Yesterday, Amelia wrapped her fingers around the arch of my right foot and began to gently massage the tiny bones beneath its surface. She tugged and stretched the atrophied ligaments and tendons too. I could feel the bones cracking and every once in awhile we heard a popping sound. They surprised us both, but I told her not to worry, she was not causing me any pain. More and more tension was eased as she worked her way down to my heel. I closed my eyes and laced my fingers behind my head. Shifting in her seat, Amelia began to move my foot outward and down. She told me I had to reeducate the signals of my brain.
The signals in my brain have become numb, and I feel like a drone. I’ve numbed my brain and body with food, mundane television and an addiction to Facebook. I’d hoped to write a book while I was off on medical. It didn’t happen. Instead, I wallowed in ice cream and fast food delivery. I’ve gained weight while being sedentary. Food didn’t make feel any better. It didn’t fill my soul.

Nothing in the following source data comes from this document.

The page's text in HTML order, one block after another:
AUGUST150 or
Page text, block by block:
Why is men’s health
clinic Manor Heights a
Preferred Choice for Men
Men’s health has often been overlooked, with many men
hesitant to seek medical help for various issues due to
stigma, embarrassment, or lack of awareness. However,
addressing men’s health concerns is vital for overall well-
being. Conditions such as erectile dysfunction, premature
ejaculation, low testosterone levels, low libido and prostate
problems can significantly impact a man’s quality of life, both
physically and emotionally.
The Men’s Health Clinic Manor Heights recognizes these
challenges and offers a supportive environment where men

I think in abstract instead of full sentences. Thoughts and ideas start, then stop. They become dead ends and hide somewhere in the synapses of my brain. Romance. Love. Anger. Doubts. Pain in the ankle. Pain in the heart. Thoughts muddled. Scarred soul along with the ankle. Loneliness. Independence. Faith. Fear. Prayers.

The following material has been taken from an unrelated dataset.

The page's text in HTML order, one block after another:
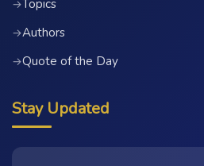
→Topics
→Authors
→Quote of the Day
Stay Updated

I worried about being dependent on pain meds so I weaned myself from them as quickly as I could. Tylenol does the job when taken regularly. The bones have healed, and so have the incisions. The original trauma site continues to heal, from the inside out. I ingest supplements for hair, skin and nails in hopes that it will heal more quickly. I’m tired of being reminded of my stupidity, and the fact that my body and car were totaled. That my insurance was canceled. That I have no idea when and if I will be able to walk normally again. Whether or not I will be able to drive again. Or how the hell I’m going to buy a car or insurance anyway.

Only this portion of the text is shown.